254 reviews2 followers
July 25, 2013
Meh.
I'd love to leave it at that. But it wouldn't be fair.

"I could start this story with the sentence: 'Right now, somewhere in the city, my executioner is frying eggs."(99) * Lanata leaves the punch 'til the end. Most of the short stories in this book provoke the "meh". I was looking forward to the story based on Cortázar´s time in Mendoza, having walked those halls myself,and being such a fan of Cortázar. It was almost there. The other story, based on Raymond Carver´s travels to Argentina, is close, as well (although I´ve never read Carver, so I can´t say if it approximates in any way his style or is good as an homage). The title story also comes sooo close, and I still have to think about that one some more.
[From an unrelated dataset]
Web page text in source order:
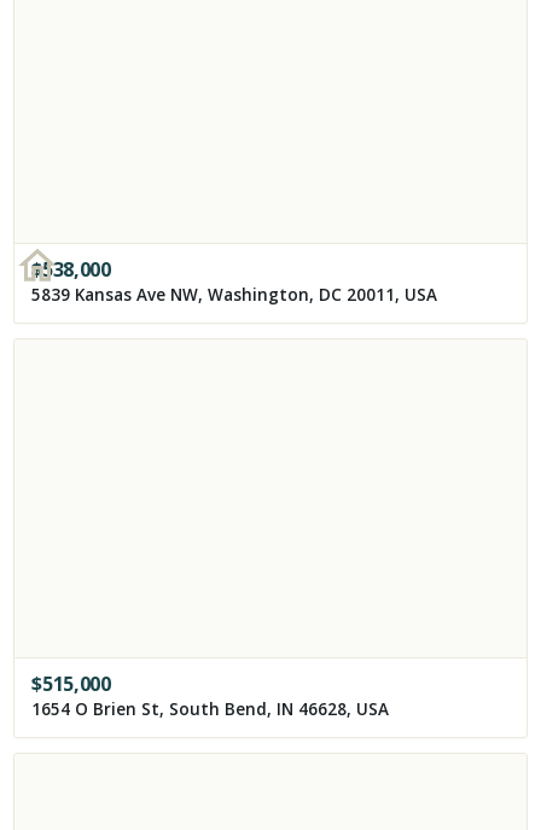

But the last story, really more of a meta-testimonial, begins with the line above and packs a punch. Initially, when recounting how the factions of the UOM began splintering off and betraying each other, the story-surely based one of the author's newspaper pieces- reads like a contemporary Argentine Iliad: several pages are filled with the names of people who carried out this vendetta, and how they were related to or knew the others in the car, then we begin with the list of those suffering the vendetta, etc. You find yourself simultaneously trying to remember these names/details, as if they'd be crucially important in the last 7 pages, and telling yourself that it's like a Borges story: in the end, they won't be pivotal to the real story, so skim over them (I'm not trying to be at all dismissive of or insensitive to the fact that we're talking about real people who died, just looking at the way the story's structured).
It's when he leaves the newspaper story, and moves on to its aftermath, that Lanata communicates to the reader how the Dirty War didn't really end in 1985. The court case that his ¨executioner¨ filed against him for libel is officially over, and the man was pardoned for his war crimes as were many other officers of the time. But the wariness lingers: I've never seen him again. I don't walk against traffic, I don't watch my back and I'm not boasting about that, either. We get used to fear like we get used to failure, or to absence. It's such an all-encompassing feeling that it shapes us, until it reaches the point where it's the norm. It's strange, this city in which executioners and their victims can run into each other as they turn the corner."(122)
And yet, the awareness is there, the story is unforgotten, the possibiity remains: "Right now, somewhere in the city, my executioner is frying eggs."(123)
If we had halves, I'd probably leave it at 3.5/5.

*all translations, for better or worse, are mine.